Overall the following signal impairments are used:
- random frequency offset (+- 250 Hz)
- random phase offset
- AWGN noise (from -10 to +25 dB)
- Fading (CCIR 520 channel models “good”, “moderate”, “bad”, “flutter”, doppler”, no fading)
Transmission in the HF band is mostly characterized by comparably small bandwidths (often less than 3 kHz) and therefore low data rates. The data set contains vectors of complex IQ data of length 2048 with a sample rate of 6 kHz. Thus a data vector corresponds to a time of approximately 0.3 s. In total, the data set consists of 120,000 training vectors and another 30,000 vectors for validation.
Models and Training
This paper investigates four neural networks or models for wireless signal recognition, that range from ordinary convolutional neural nets to advanced models, like residual nets.
- Classical CNN: It consists of six convolutional layers each followed by max pooling. At the output two large dense layers are located.
- All Convolutional Net: It is only composed of convolutional layers with stride 2 (instead of max pooling layers) and it has a global average pooling layer at its output.
- Deep CNN: It uses 16 convolutional layers, with max pooling after every second convolutional layer and a single small dense layer at the output, roughly following the concept of the VGG net.
- Residual Net: It uses a large number of layers enhanced by residual connections. While the original residual net (He et al, 2015) did not provide convincing results, an arrangement of eight 5-layer residual stacks (O’Shea et al. 2017) proved to be more appropriate for the task of signal classification and is applied here.
The nets have a similar number of parameters around 1.4M. They adopt ReLU activation functions and softmax for the output layers. The nets use dropout layers for regularization and batch normalization. The convolutional layers mostly use a filter size of 3.
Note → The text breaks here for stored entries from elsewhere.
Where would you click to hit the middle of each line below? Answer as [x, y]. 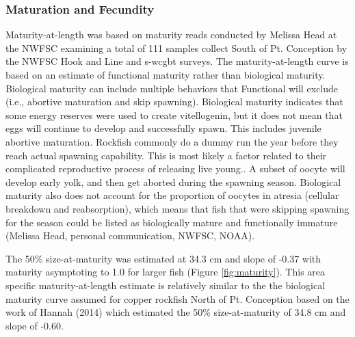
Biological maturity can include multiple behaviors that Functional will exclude [172, 88]
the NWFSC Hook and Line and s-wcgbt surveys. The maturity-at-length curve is [177, 61]
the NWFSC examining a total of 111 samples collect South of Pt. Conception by [176, 48]
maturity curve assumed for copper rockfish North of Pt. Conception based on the [177, 298]
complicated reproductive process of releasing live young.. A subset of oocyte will [175, 168]
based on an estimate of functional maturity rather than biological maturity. [166, 75]
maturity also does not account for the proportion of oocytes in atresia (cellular [172, 195]
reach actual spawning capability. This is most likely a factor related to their [166, 155]
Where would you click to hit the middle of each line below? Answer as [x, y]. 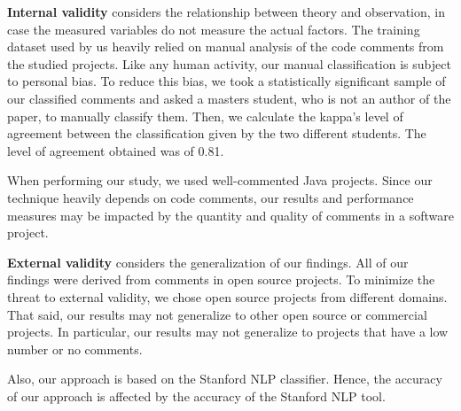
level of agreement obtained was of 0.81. [116, 150]
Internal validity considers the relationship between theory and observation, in [226, 12]
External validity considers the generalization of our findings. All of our [208, 262]
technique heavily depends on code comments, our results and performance [211, 197]
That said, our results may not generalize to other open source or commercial [217, 314]
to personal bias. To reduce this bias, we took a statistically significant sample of [227, 81]
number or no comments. [75, 349]
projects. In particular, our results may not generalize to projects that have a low [228, 332]
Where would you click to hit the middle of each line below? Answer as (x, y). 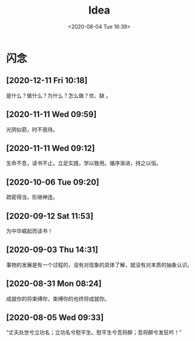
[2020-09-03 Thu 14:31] (52, 250)
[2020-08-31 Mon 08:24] (54, 284)
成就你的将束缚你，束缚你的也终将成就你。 (58, 299)
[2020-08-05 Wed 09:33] (55, 318)
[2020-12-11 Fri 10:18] (47, 81)
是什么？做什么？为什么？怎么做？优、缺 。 (58, 96)
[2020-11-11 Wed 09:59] (51, 115)
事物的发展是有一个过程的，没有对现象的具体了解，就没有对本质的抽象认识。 (99, 265)

Training is done with adam optimization enhanced by a learning rate scheduler, that reduces the learning rate as soon as the training process plateaus. The batch size is 128 and the number of training epochs is 30 to keep the training time moderate while achieving very good training accuracy.
The table below shows the results for each the four models. The provided validation accuracies are average values over all SNR values from -10 to +25 dB.
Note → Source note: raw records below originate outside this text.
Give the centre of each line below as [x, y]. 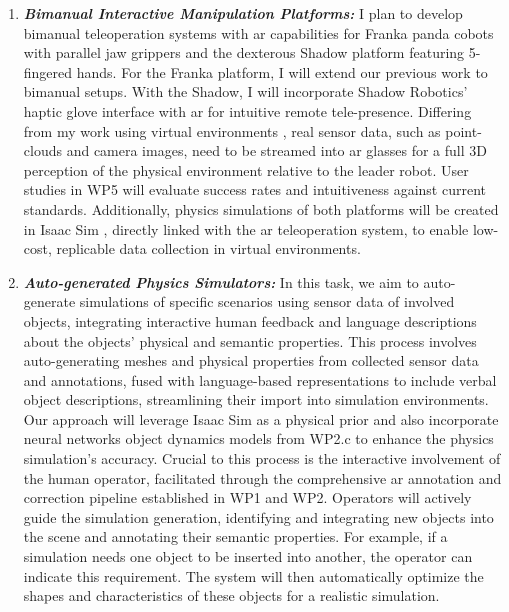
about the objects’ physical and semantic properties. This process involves [250, 340]
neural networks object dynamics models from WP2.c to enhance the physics [258, 438]
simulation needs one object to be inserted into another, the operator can [248, 556]
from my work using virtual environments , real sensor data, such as [232, 130]
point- [463, 130]
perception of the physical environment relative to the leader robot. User [246, 169]
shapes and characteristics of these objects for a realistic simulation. [231, 595]
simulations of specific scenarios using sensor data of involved [267, 301]
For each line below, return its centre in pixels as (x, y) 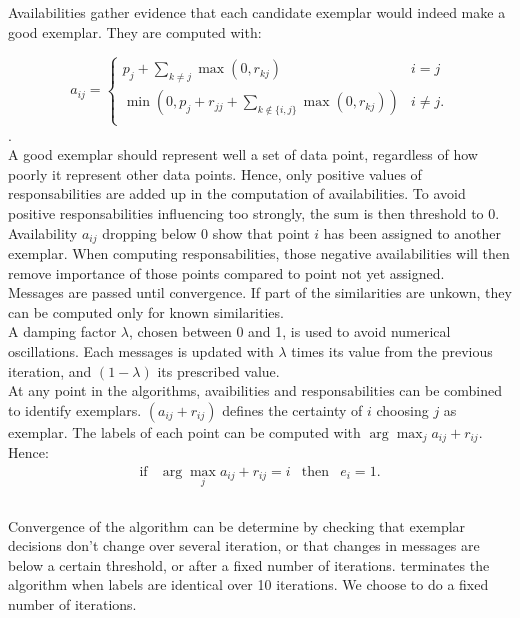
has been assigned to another (412, 232)
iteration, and (50, 370)
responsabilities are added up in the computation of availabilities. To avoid (237, 193)
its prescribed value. (218, 370)
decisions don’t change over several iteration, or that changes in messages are (244, 545)
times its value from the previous (392, 350)
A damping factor (62, 331)
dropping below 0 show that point (206, 232)
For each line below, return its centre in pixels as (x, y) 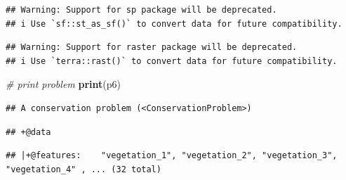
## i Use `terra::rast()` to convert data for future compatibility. (172, 61)
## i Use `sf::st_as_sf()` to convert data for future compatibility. (174, 24)
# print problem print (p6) (63, 84)
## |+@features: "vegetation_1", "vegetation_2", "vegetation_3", (172, 156)
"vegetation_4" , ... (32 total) (84, 169)
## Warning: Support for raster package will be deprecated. (152, 47)
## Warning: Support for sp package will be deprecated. (141, 10)
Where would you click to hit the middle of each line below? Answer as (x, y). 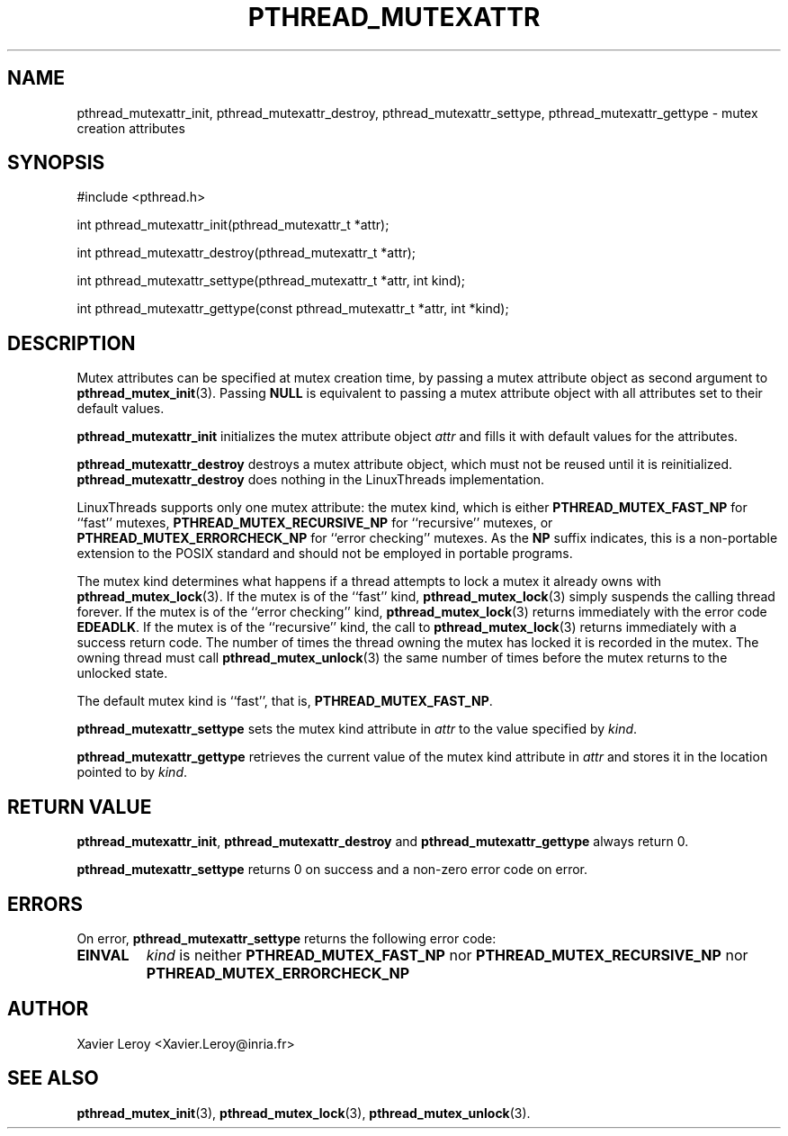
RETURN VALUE (80, 807)
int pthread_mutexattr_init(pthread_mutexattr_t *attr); (233, 225)
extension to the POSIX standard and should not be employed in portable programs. (325, 554)
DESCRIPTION (72, 343)
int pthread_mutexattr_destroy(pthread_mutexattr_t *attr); (246, 253)
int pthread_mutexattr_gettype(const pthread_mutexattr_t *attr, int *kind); (293, 309)
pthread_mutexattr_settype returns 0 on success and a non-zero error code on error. (332, 870)
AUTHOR (48, 1009)

|Model||Layers||Parameters||Validation Accuracy||Training Time|
|Classical CNN||8||1.4M||85.8 %||1.2 h|
|All conv net||13||1.3M||90.3 %||0.7 h|
|Deep CNN||17||1.4M||93.7 %||1.9 h|
|Residual net||41||1.4M||94.1 %||5.3 h|
Best performance show the deep CNN (17 layers) with 93.7 % and the residual net (41 layers) with 94.1 %. Although the residual net has much more layers, it provides only a minor improvement in accuracy. Larger improvement in accuracy by the much deeper residual net may be obtained when using much more training time than the 30 epochs used for economic training in this paper.
The figure below shows the accuracy of the different models dependent on SNR. Even for small SNR values of -5 dB, the accuracy for the best models is above 90 %. When SNR is above 5 dB the accuracy increases to an excellent value of approximately 98 %.
The confusion matrix for the residual net is shown below. Since the overall performance of the net is very good, confusions are very rare. Minor confusions occur between QPSK and BPSK modes. Also RTTY45 and RTTY50 tend to be confused in rare cases, because the only difference between these modes is the slightly deviating baud rate of 45 and 50. Although LSB and USB are quite similar modes, they are classified with very high reliability.